▶ WORK REQUEST
An exact transcription of every record is needed, leaving out the pictures.

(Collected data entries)
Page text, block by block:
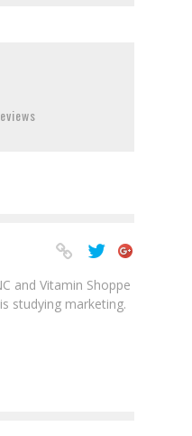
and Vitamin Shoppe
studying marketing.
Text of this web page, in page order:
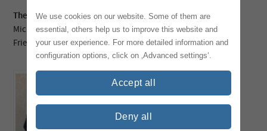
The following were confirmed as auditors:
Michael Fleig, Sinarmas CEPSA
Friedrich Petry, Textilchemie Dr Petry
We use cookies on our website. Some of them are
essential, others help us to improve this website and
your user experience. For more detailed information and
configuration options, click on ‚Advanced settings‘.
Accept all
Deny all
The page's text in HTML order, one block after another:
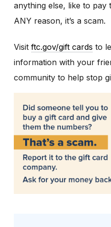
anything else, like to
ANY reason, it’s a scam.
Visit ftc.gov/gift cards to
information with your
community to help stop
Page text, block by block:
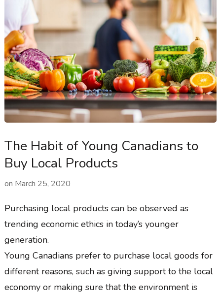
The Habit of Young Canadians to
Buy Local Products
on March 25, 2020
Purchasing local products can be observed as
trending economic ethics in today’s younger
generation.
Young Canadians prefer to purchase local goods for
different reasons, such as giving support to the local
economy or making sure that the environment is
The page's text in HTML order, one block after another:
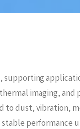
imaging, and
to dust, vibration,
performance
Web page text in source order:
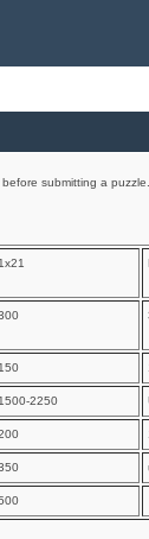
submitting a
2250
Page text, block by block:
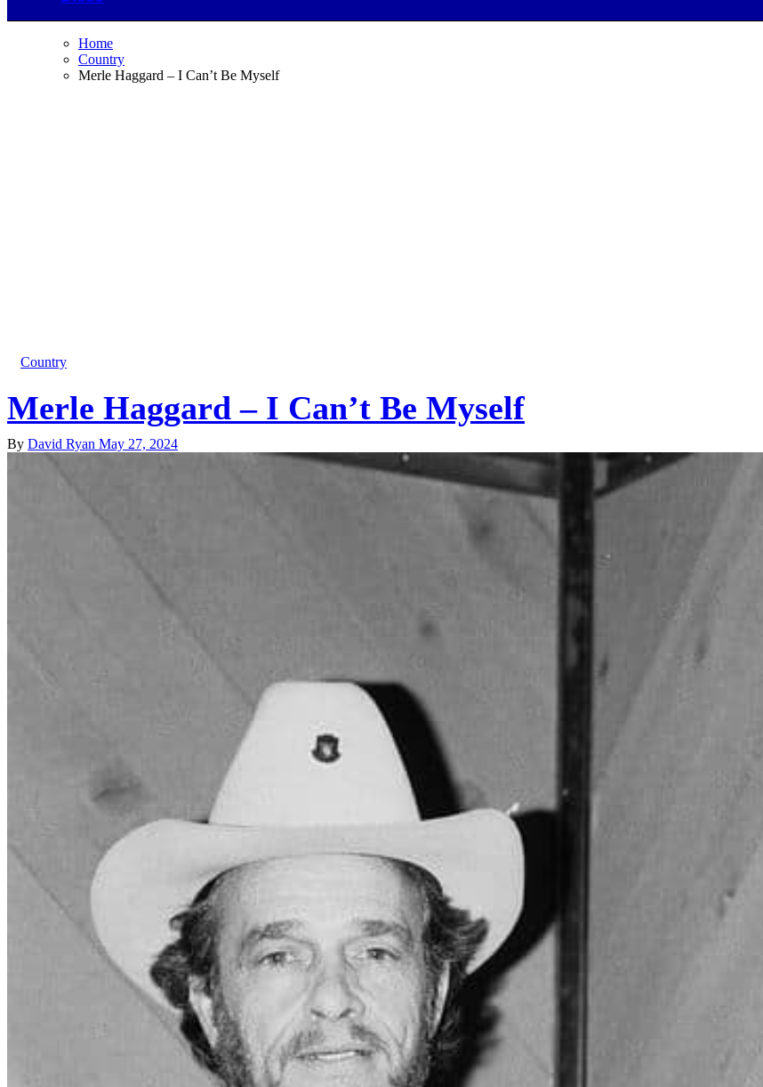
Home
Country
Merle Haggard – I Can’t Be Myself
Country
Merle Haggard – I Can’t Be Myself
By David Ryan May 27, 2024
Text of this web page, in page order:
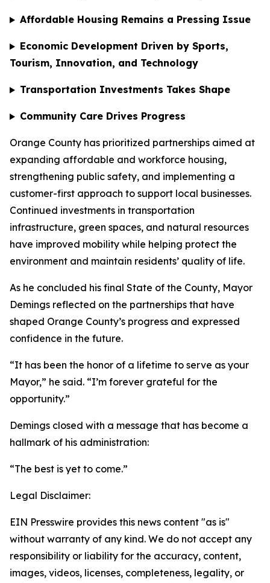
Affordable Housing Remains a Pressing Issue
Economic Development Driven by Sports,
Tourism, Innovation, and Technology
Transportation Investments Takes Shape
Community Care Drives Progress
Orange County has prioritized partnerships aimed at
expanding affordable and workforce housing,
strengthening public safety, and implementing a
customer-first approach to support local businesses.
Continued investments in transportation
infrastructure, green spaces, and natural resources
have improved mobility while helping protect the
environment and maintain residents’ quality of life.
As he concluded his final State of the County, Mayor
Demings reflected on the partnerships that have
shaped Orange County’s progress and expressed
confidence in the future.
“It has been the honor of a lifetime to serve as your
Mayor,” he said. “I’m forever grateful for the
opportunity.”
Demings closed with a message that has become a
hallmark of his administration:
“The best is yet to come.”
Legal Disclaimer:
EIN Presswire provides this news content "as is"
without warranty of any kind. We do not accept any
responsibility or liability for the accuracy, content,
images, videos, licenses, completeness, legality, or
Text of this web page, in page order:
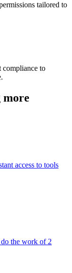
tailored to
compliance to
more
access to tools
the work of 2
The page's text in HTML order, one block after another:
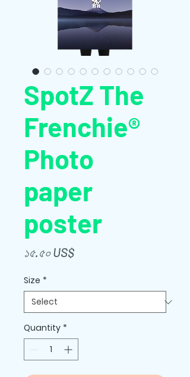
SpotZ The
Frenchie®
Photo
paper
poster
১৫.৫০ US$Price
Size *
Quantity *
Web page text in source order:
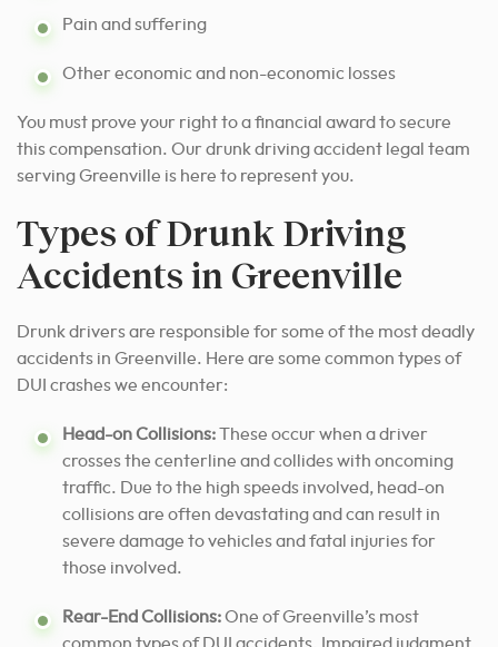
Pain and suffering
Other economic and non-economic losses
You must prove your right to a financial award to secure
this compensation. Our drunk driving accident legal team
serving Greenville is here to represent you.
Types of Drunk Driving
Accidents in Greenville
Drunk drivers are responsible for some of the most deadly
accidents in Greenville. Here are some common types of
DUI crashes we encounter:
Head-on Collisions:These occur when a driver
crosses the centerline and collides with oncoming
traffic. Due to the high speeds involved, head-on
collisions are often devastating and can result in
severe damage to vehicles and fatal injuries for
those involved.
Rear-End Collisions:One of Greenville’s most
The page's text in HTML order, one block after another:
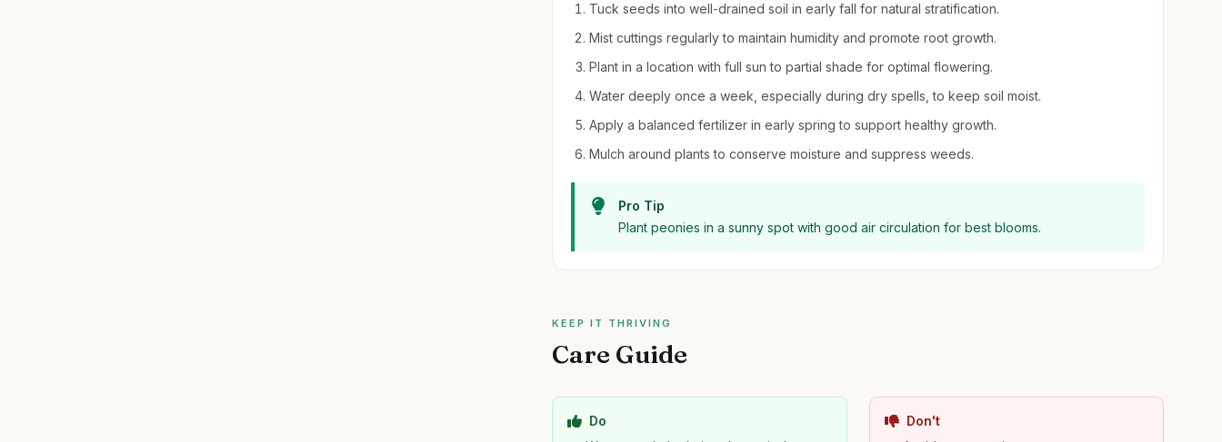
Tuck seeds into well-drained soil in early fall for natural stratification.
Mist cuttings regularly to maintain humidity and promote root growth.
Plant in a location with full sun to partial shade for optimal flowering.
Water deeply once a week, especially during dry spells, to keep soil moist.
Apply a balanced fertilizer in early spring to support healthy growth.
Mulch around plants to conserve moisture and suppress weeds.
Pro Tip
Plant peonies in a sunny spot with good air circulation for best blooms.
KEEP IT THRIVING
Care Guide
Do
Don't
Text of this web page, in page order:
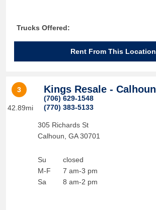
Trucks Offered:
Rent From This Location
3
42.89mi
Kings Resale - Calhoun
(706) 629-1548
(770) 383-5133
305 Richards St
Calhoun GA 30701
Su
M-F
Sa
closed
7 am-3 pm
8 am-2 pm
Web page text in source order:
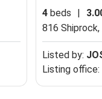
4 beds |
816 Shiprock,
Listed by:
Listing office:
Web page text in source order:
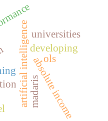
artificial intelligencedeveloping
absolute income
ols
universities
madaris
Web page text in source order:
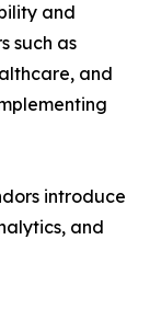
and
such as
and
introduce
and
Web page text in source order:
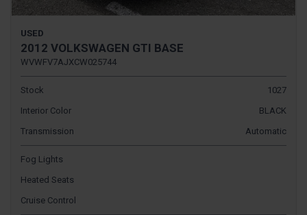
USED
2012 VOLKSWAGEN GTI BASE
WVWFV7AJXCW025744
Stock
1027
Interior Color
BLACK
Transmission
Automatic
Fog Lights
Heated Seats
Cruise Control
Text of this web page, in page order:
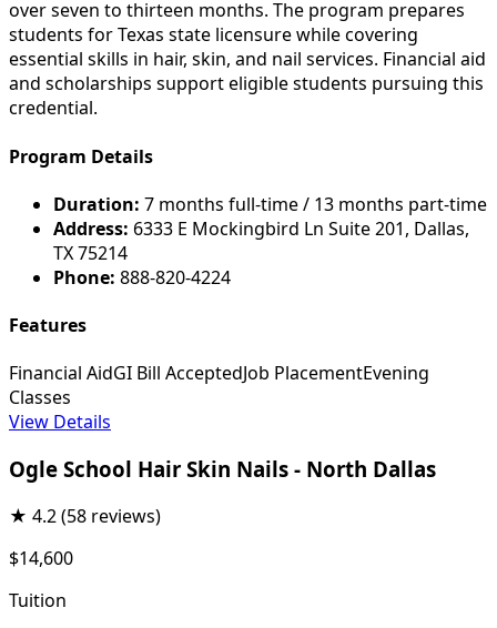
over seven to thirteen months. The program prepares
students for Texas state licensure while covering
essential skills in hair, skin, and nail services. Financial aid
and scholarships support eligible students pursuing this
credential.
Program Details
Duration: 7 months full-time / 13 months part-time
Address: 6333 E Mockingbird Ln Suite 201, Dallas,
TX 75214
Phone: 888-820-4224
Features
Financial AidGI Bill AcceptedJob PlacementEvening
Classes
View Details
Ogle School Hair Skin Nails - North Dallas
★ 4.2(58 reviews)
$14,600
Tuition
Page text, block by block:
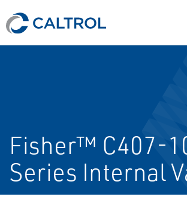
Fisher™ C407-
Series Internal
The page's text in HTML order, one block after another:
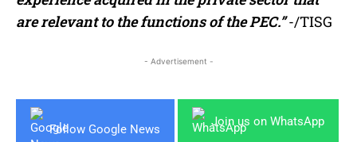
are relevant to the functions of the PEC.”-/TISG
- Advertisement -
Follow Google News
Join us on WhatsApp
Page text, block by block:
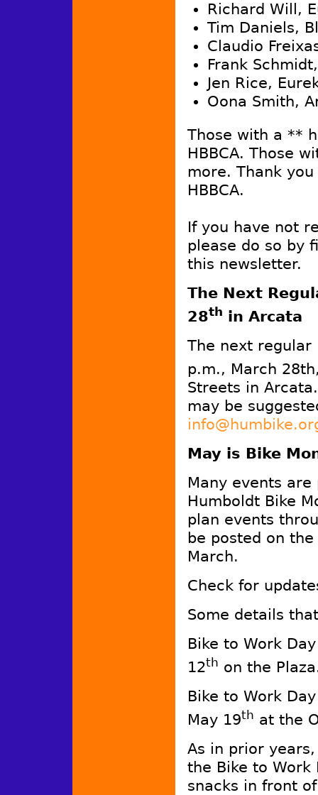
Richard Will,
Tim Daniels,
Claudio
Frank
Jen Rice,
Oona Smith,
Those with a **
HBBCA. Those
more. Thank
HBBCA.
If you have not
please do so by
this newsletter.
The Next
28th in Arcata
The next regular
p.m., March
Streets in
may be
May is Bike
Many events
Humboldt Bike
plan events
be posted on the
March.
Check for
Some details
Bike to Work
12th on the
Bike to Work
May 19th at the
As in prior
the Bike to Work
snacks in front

▶ SOLVED EXERCISE
Page text, block by block:
and Vitamin Shoppe
studying marketing.
Text of this web page, in page order:
The following were confirmed as auditors:
Michael Fleig, Sinarmas CEPSA
Friedrich Petry, Textilchemie Dr Petry
We use cookies on our website. Some of them are
essential, others help us to improve this website and
your user experience. For more detailed information and
configuration options, click on ‚Advanced settings‘.
Accept all
Deny all
The page's text in HTML order, one block after another:
anything else, like to
ANY reason, it’s a scam.
Visit ftc.gov/gift cards to
information with your
community to help stop
Page text, block by block:
The Habit of Young Canadians to
Buy Local Products
on March 25, 2020
Purchasing local products can be observed as
trending economic ethics in today’s younger
generation.
Young Canadians prefer to purchase local goods for
different reasons, such as giving support to the local
economy or making sure that the environment is
The page's text in HTML order, one block after another:
imaging, and
to dust, vibration,
performance
Web page text in source order:
submitting a
2250
Page text, block by block:
Home
Country
Merle Haggard – I Can’t Be Myself
Country
Merle Haggard – I Can’t Be Myself
By David Ryan May 27, 2024
Text of this web page, in page order:
Affordable Housing Remains a Pressing Issue
Economic Development Driven by Sports,
Tourism, Innovation, and Technology
Transportation Investments Takes Shape
Community Care Drives Progress
Orange County has prioritized partnerships aimed at
expanding affordable and workforce housing,
strengthening public safety, and implementing a
customer-first approach to support local businesses.
Continued investments in transportation
infrastructure, green spaces, and natural resources
have improved mobility while helping protect the
environment and maintain residents’ quality of life.
As he concluded his final State of the County, Mayor
Demings reflected on the partnerships that have
shaped Orange County’s progress and expressed
confidence in the future.
“It has been the honor of a lifetime to serve as your
Mayor,” he said. “I’m forever grateful for the
opportunity.”
Demings closed with a message that has become a
hallmark of his administration:
“The best is yet to come.”
Legal Disclaimer:
EIN Presswire provides this news content "as is"
without warranty of any kind. We do not accept any
responsibility or liability for the accuracy, content,
images, videos, licenses, completeness, legality, or
Text of this web page, in page order:
tailored to
compliance to
more
access to tools
the work of 2
The page's text in HTML order, one block after another:
SpotZ The
Frenchie®
Photo
paper
poster
১৫.৫০ US$Price
Size *
Quantity *
Web page text in source order:
Pain and suffering
Other economic and non-economic losses
You must prove your right to a financial award to secure
this compensation. Our drunk driving accident legal team
serving Greenville is here to represent you.
Types of Drunk Driving
Accidents in Greenville
Drunk drivers are responsible for some of the most deadly
accidents in Greenville. Here are some common types of
DUI crashes we encounter:
Head-on Collisions:These occur when a driver
crosses the centerline and collides with oncoming
traffic. Due to the high speeds involved, head-on
collisions are often devastating and can result in
severe damage to vehicles and fatal injuries for
those involved.
Rear-End Collisions:One of Greenville’s most
The page's text in HTML order, one block after another:
Tuck seeds into well-drained soil in early fall for natural stratification.
Mist cuttings regularly to maintain humidity and promote root growth.
Plant in a location with full sun to partial shade for optimal flowering.
Water deeply once a week, especially during dry spells, to keep soil moist.
Apply a balanced fertilizer in early spring to support healthy growth.
Mulch around plants to conserve moisture and suppress weeds.
Pro Tip
Plant peonies in a sunny spot with good air circulation for best blooms.
KEEP IT THRIVING
Care Guide
Do
Don't
Text of this web page, in page order:
Trucks Offered:
Rent From This Location
3
42.89mi
Kings Resale - Calhoun
(706) 629-1548
(770) 383-5133
305 Richards St
Calhoun GA 30701
Su
M-F
Sa
closed
7 am-3 pm
8 am-2 pm
Web page text in source order:
4 beds |
816 Shiprock,
Listed by:
Listing office:
Web page text in source order:
artificial intelligencedeveloping
absolute income
ols
universities
madaris
Web page text in source order:
and
such as
and
introduce
and
Web page text in source order:
USED
2012 VOLKSWAGEN GTI BASE
WVWFV7AJXCW025744
Stock
1027
Interior Color
BLACK
Transmission
Automatic
Fog Lights
Heated Seats
Cruise Control
Text of this web page, in page order:
over seven to thirteen months. The program prepares
students for Texas state licensure while covering
essential skills in hair, skin, and nail services. Financial aid
and scholarships support eligible students pursuing this
credential.
Program Details
Duration: 7 months full-time / 13 months part-time
Address: 6333 E Mockingbird Ln Suite 201, Dallas,
TX 75214
Phone: 888-820-4224
Features
Financial AidGI Bill AcceptedJob PlacementEvening
Classes
View Details
Ogle School Hair Skin Nails - North Dallas
★ 4.2(58 reviews)
$14,600
Tuition
Page text, block by block:
Fisher™ C407-
Series Internal
The page's text in HTML order, one block after another:
are relevant to the functions of the PEC.”-/TISG
- Advertisement -
Follow Google News
Join us on WhatsApp
Page text, block by block:
Richard Will,
Tim Daniels,
Claudio
Frank
Jen Rice,
Oona Smith,
Those with a **
HBBCA. Those
more. Thank
HBBCA.
If you have not
please do so by
this newsletter.
The Next
28th in Arcata
The next regular
p.m., March
Streets in
may be
May is Bike
Many events
Humboldt Bike
plan events
be posted on the
March.
Check for
Some details
Bike to Work
12th on the
Bike to Work
May 19th at the
As in prior
the Bike to Work
snacks in front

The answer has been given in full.